(Stored data entries)
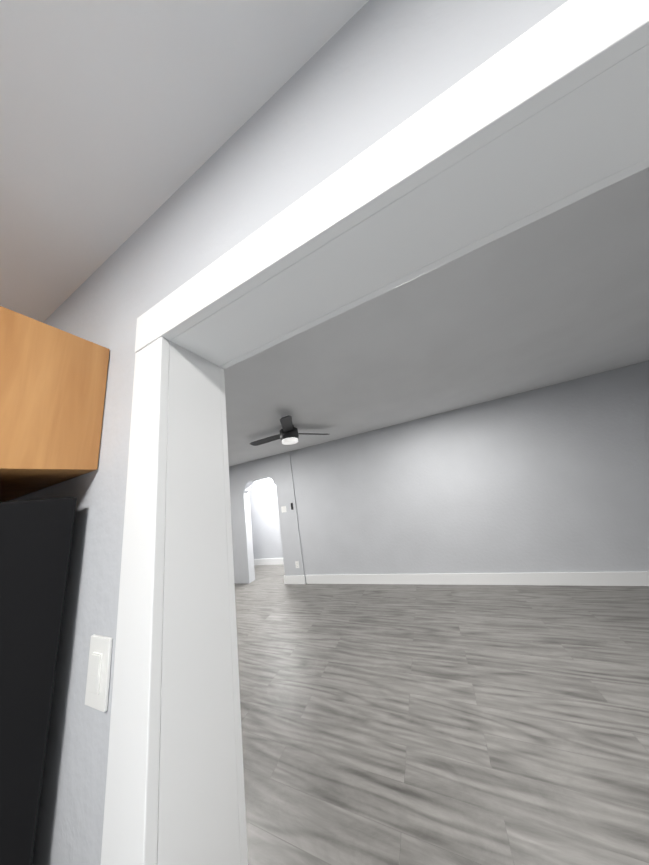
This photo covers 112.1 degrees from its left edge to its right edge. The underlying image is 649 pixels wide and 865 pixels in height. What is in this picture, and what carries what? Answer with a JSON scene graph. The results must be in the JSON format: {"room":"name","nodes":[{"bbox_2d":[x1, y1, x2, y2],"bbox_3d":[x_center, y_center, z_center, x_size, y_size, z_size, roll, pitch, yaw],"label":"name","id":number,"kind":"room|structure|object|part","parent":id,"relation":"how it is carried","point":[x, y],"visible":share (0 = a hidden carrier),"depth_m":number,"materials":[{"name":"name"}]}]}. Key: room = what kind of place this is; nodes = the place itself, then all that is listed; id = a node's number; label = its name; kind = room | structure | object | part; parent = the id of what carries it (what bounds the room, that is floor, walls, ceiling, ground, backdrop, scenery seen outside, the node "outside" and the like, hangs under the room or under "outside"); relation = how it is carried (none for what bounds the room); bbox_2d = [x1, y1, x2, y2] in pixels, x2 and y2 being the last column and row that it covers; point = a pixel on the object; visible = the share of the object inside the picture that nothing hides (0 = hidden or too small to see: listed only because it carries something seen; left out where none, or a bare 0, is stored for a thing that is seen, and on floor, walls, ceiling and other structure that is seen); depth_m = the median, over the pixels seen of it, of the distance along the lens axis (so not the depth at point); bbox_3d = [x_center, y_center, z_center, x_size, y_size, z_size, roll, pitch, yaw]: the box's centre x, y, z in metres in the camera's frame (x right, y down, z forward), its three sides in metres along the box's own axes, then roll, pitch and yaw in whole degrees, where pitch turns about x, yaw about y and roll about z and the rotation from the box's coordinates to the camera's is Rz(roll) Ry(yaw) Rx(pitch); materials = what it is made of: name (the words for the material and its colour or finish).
{"room":"kitchen","nodes":[
{"label":"kitchen","id":0,"kind":"room"},
{"bbox_2d":[0,0,368,322],"bbox_3d":[-0.960,-0.534,1.428,9.000,0.080,11.400,-15,-16,21],"label":"ceiling","id":1,"kind":"structure","parent":0,"point":[122,122],"depth_m":0.54,"materials":[{"name":"paint"}]},
{"bbox_2d":[249,478,282,558],"bbox_3d":[-1.518,2.147,5.963,3.400,2.583,0.150,-15,-16,21],"label":"wall","id":2,"kind":"structure","parent":0,"point":[266,534],"depth_m":5.88,"materials":[{"name":"paint"}]},
{"bbox_2d":[254,558,283,564],"bbox_3d":[-1.358,3.299,5.581,3.400,0.140,0.015,-15,-16,21],"label":"baseboard","id":3,"kind":"structure","parent":2,"relation":"attached to","point":[273,561],"depth_m":5.60,"materials":[{"name":"white"}]},
{"bbox_2d":[9,0,567,864],"bbox_3d":[-0.808,0.635,0.666,3.653,2.583,0.150,-15,-16,21],"label":"wall","id":4,"kind":"structure","parent":0,"point":[369,73],"depth_m":0.49,"materials":[{"name":"paint"}]},
{"bbox_2d":[0,498,14,501],"bbox_3d":[-1.229,0.032,0.705,0.383,0.381,0.321,-15,-16,21],"label":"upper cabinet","id":5,"kind":"object","parent":4,"relation":"attached to","point":[1,499],"depth_m":0.80,"materials":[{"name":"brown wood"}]},
{"bbox_2d":[0,306,109,497],"bbox_3d":[-0.885,-0.061,0.566,0.382,0.381,0.321,-15,-16,21],"label":"upper cabinet","id":6,"kind":"object","parent":4,"relation":"attached to","point":[52,387],"depth_m":0.55,"materials":[{"name":"brown wood"}]},
{"bbox_2d":[85,635,112,711],"bbox_3d":[-0.466,0.491,0.448,0.075,0.118,0.010,-15,-16,21],"label":"light switch","id":7,"kind":"object","parent":4,"relation":"attached to","point":[98,680],"visible":1,"depth_m":0.44,"materials":[{"name":"white plastic"}]},
{"bbox_2d":[101,0,648,864],"bbox_3d":[0.319,0.548,0.171,1.412,2.142,0.194,-15,-16,21],"label":"door frame","id":8,"kind":"structure","parent":4,"relation":"attached to","point":[593,131],"depth_m":0.40,"materials":[{"name":"white"}]},
{"bbox_3d":[0.284,0.534,0.095,1.410,2.142,0.024,-15,-16,21],"label":"kitchen door casing trim","id":9,"kind":"part","parent":8,"relation":"part of","materials":[{"name":"white wood"}]},
{"bbox_3d":[0.354,0.563,0.247,1.412,2.142,0.024,-15,-16,21],"label":"living room door trim casing","id":10,"kind":"part","parent":8,"relation":"part of","materials":[{"name":"white wood"}]},
{"bbox_2d":[224,167,648,466],"bbox_3d":[0.142,-0.009,3.810,9.000,0.072,6.049,-15,-16,21],"label":"ceiling","id":11,"kind":"structure","parent":0,"point":[559,296],"depth_m":1.58,"materials":[{"name":"paint"}]},
{"bbox_2d":[250,415,328,445],"bbox_3d":[-0.608,0.064,2.996,1.038,0.238,1.194,-15,-16,21],"label":"ceiling fan","id":12,"kind":"object","parent":11,"relation":"hanging from","point":[288,434],"visible":1,"depth_m":2.85,"materials":[{"name":"black metal"}]},
{"bbox_3d":[-0.476,0.027,2.941,0.250,0.238,0.250,-15,-16,21],"label":"motor","id":13,"kind":"part","parent":12,"relation":"part of","materials":[{"name":"black metal"}]},
{"bbox_2d":[229,361,648,582],"bbox_3d":[0.570,1.283,3.999,9.000,2.583,0.175,-15,-16,21],"label":"wall","id":14,"kind":"structure","parent":0,"point":[552,478],"depth_m":3.23,"materials":[{"name":"paint"}]},
{"bbox_2d":[281,506,286,512],"bbox_3d":[-0.837,1.577,4.478,0.118,0.118,0.010,-15,-16,21],"label":"light switch","id":15,"kind":"object","parent":14,"relation":"attached to","point":[283,508],"visible":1,"depth_m":4.48,"materials":[{"name":"white plastic"}]},
{"bbox_2d":[284,572,648,585],"bbox_3d":[2.011,2.087,3.102,6.150,0.140,0.040,-15,-16,21],"label":"baseboard","id":16,"kind":"structure","parent":14,"relation":"attached to","point":[599,578],"depth_m":3.00,"materials":[{"name":"white"}]},
{"bbox_2d":[234,564,648,864],"bbox_3d":[-0.539,1.999,0.761,9.000,0.060,11.400,-15,-16,21],"label":"floor","id":17,"kind":"structure","parent":0,"point":[402,724],"depth_m":1.45,"materials":[{"name":"grey wood"}]},
{"bbox_2d":[0,497,76,864],"bbox_3d":[-1.003,0.982,0.107,0.752,1.702,0.835,-15,-16,21],"label":"fridge","id":18,"kind":"object","parent":17,"relation":"on","point":[35,540],"visible":1,"depth_m":0.44,"materials":[{"name":"black metal"}]}
]}

**Exercise goal:** Since the copy must contain no pictures, return only the text of the records, exactly as it stands.

**Solution to this problem:**
This photo covers 112.1 degrees from its left edge to its right edge. The underlying image is 649 pixels wide and 865 pixels in height. What is in this picture, and what carries what? Answer with a JSON scene graph. The results must be in the JSON format: {"room":"name","nodes":[{"bbox_2d":[x1, y1, x2, y2],"bbox_3d":[x_center, y_center, z_center, x_size, y_size, z_size, roll, pitch, yaw],"label":"name","id":number,"kind":"room|structure|object|part","parent":id,"relation":"how it is carried","point":[x, y],"visible":share (0 = a hidden carrier),"depth_m":number,"materials":[{"name":"name"}]}]}. Key: room = what kind of place this is; nodes = the place itself, then all that is listed; id = a node's number; label = its name; kind = room | structure | object | part; parent = the id of what carries it (what bounds the room, that is floor, walls, ceiling, ground, backdrop, scenery seen outside, the node "outside" and the like, hangs under the room or under "outside"); relation = how it is carried (none for what bounds the room); bbox_2d = [x1, y1, x2, y2] in pixels, x2 and y2 being the last column and row that it covers; point = a pixel on the object; visible = the share of the object inside the picture that nothing hides (0 = hidden or too small to see: listed only because it carries something seen; left out where none, or a bare 0, is stored for a thing that is seen, and on floor, walls, ceiling and other structure that is seen); depth_m = the median, over the pixels seen of it, of the distance along the lens axis (so not the depth at point); bbox_3d = [x_center, y_center, z_center, x_size, y_size, z_size, roll, pitch, yaw]: the box's centre x, y, z in metres in the camera's frame (x right, y down, z forward), its three sides in metres along the box's own axes, then roll, pitch and yaw in whole degrees, where pitch turns about x, yaw about y and roll about z and the rotation from the box's coordinates to the camera's is Rz(roll) Ry(yaw) Rx(pitch); materials = what it is made of: name (the words for the material and its colour or finish).
{"room":"kitchen","nodes":[
{"label":"kitchen","id":0,"kind":"room"},
{"bbox_2d":[0,0,368,322],"bbox_3d":[-0.960,-0.534,1.428,9.000,0.080,11.400,-15,-16,21],"label":"ceiling","id":1,"kind":"structure","parent":0,"point":[122,122],"depth_m":0.54,"materials":[{"name":"paint"}]},
{"bbox_2d":[249,478,282,558],"bbox_3d":[-1.518,2.147,5.963,3.400,2.583,0.150,-15,-16,21],"label":"wall","id":2,"kind":"structure","parent":0,"point":[266,534],"depth_m":5.88,"materials":[{"name":"paint"}]},
{"bbox_2d":[254,558,283,564],"bbox_3d":[-1.358,3.299,5.581,3.400,0.140,0.015,-15,-16,21],"label":"baseboard","id":3,"kind":"structure","parent":2,"relation":"attached to","point":[273,561],"depth_m":5.60,"materials":[{"name":"white"}]},
{"bbox_2d":[9,0,567,864],"bbox_3d":[-0.808,0.635,0.666,3.653,2.583,0.150,-15,-16,21],"label":"wall","id":4,"kind":"structure","parent":0,"point":[369,73],"depth_m":0.49,"materials":[{"name":"paint"}]},
{"bbox_2d":[0,498,14,501],"bbox_3d":[-1.229,0.032,0.705,0.383,0.381,0.321,-15,-16,21],"label":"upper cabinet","id":5,"kind":"object","parent":4,"relation":"attached to","point":[1,499],"depth_m":0.80,"materials":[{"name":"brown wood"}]},
{"bbox_2d":[0,306,109,497],"bbox_3d":[-0.885,-0.061,0.566,0.382,0.381,0.321,-15,-16,21],"label":"upper cabinet","id":6,"kind":"object","parent":4,"relation":"attached to","point":[52,387],"depth_m":0.55,"materials":[{"name":"brown wood"}]},
{"bbox_2d":[85,635,112,711],"bbox_3d":[-0.466,0.491,0.448,0.075,0.118,0.010,-15,-16,21],"label":"light switch","id":7,"kind":"object","parent":4,"relation":"attached to","point":[98,680],"visible":1,"depth_m":0.44,"materials":[{"name":"white plastic"}]},
{"bbox_2d":[101,0,648,864],"bbox_3d":[0.319,0.548,0.171,1.412,2.142,0.194,-15,-16,21],"label":"door frame","id":8,"kind":"structure","parent":4,"relation":"attached to","point":[593,131],"depth_m":0.40,"materials":[{"name":"white"}]},
{"bbox_3d":[0.284,0.534,0.095,1.410,2.142,0.024,-15,-16,21],"label":"kitchen door casing trim","id":9,"kind":"part","parent":8,"relation":"part of","materials":[{"name":"white wood"}]},
{"bbox_3d":[0.354,0.563,0.247,1.412,2.142,0.024,-15,-16,21],"label":"living room door trim casing","id":10,"kind":"part","parent":8,"relation":"part of","materials":[{"name":"white wood"}]},
{"bbox_2d":[224,167,648,466],"bbox_3d":[0.142,-0.009,3.810,9.000,0.072,6.049,-15,-16,21],"label":"ceiling","id":11,"kind":"structure","parent":0,"point":[559,296],"depth_m":1.58,"materials":[{"name":"paint"}]},
{"bbox_2d":[250,415,328,445],"bbox_3d":[-0.608,0.064,2.996,1.038,0.238,1.194,-15,-16,21],"label":"ceiling fan","id":12,"kind":"object","parent":11,"relation":"hanging from","point":[288,434],"visible":1,"depth_m":2.85,"materials":[{"name":"black metal"}]},
{"bbox_3d":[-0.476,0.027,2.941,0.250,0.238,0.250,-15,-16,21],"label":"motor","id":13,"kind":"part","parent":12,"relation":"part of","materials":[{"name":"black metal"}]},
{"bbox_2d":[229,361,648,582],"bbox_3d":[0.570,1.283,3.999,9.000,2.583,0.175,-15,-16,21],"label":"wall","id":14,"kind":"structure","parent":0,"point":[552,478],"depth_m":3.23,"materials":[{"name":"paint"}]},
{"bbox_2d":[281,506,286,512],"bbox_3d":[-0.837,1.577,4.478,0.118,0.118,0.010,-15,-16,21],"label":"light switch","id":15,"kind":"object","parent":14,"relation":"attached to","point":[283,508],"visible":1,"depth_m":4.48,"materials":[{"name":"white plastic"}]},
{"bbox_2d":[284,572,648,585],"bbox_3d":[2.011,2.087,3.102,6.150,0.140,0.040,-15,-16,21],"label":"baseboard","id":16,"kind":"structure","parent":14,"relation":"attached to","point":[599,578],"depth_m":3.00,"materials":[{"name":"white"}]},
{"bbox_2d":[234,564,648,864],"bbox_3d":[-0.539,1.999,0.761,9.000,0.060,11.400,-15,-16,21],"label":"floor","id":17,"kind":"structure","parent":0,"point":[402,724],"depth_m":1.45,"materials":[{"name":"grey wood"}]},
{"bbox_2d":[0,497,76,864],"bbox_3d":[-1.003,0.982,0.107,0.752,1.702,0.835,-15,-16,21],"label":"fridge","id":18,"kind":"object","parent":17,"relation":"on","point":[35,540],"visible":1,"depth_m":0.44,"materials":[{"name":"black metal"}]}
]}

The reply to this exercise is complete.